Legal experts see the Texas lawsuit as part of a broader strategy by anti-abortion activists to shift the battleground from legislatures to the courts, particularly after the Supreme Court overturned Roe v. Wade. Mary Ziegler, a professor and abortion legal historian at the University of California Davis School of Law, told The Texas Tribune, "What we’re seeing is Texas is behaving more like Joe Biden as president than you would expect, right? This is not a situation where Ken Paxton is sitting back and saying, ‘You know, the FDA is going to make these changes.’" Ziegler added that, with less political appetite to take on abortion at the national level, the courts have become the primary arena for these disputes.
The timing of the lawsuit is notable. Just days before filing, Texas enacted House Bill 7, a law that allows private citizens to sue anyone who manufactures or distributes abortion drugs to or from the state. This law, combined with the federal lawsuit, signals a two-pronged approach: using both state and federal levers to clamp down on abortion pill access. And while Texas has already tested the limits of interstate legal battles—such as its failed attempt to pursue a New York doctor accused of prescribing abortion pills to a Texas woman—the new lawsuit could have far-reaching implications. Ziegler pointed out that a federal policy change on mifepristone could undermine so-called "abortion shield" laws in blue states designed to protect providers from prosecution elsewhere.

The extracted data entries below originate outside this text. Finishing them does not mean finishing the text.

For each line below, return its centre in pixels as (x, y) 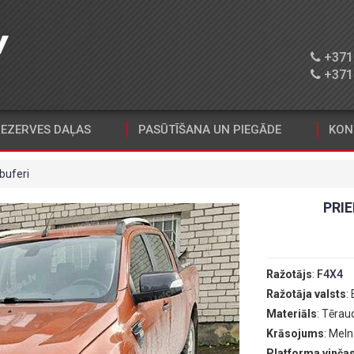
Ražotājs (289, 274)
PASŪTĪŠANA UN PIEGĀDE (210, 130)
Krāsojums (295, 333)
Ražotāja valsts (306, 294)
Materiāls (291, 314)
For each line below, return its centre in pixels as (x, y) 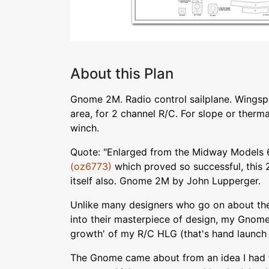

The FDA, for its part, has declined to comment on the ongoing litigation. But the stakes are high. Abortion rights advocates warn that if the lawsuit succeeds, it could upend access to medication abortion nationwide, not just in Texas and Florida. The outcome could determine whether millions of Americans retain access to what has become a critical option for reproductive healthcare.
With lawmakers and courts locked in high-stakes battles over both transgender healthcare and abortion access, the U.S. finds itself at a crossroads. The debates are not merely about medical procedures or government spending—they cut to the heart of questions about bodily autonomy, parental rights, and the proper limits of state power. As these issues play out, the nation watches closely, knowing that the decisions made now will shape the landscape of American healthcare and civil rights for years to come.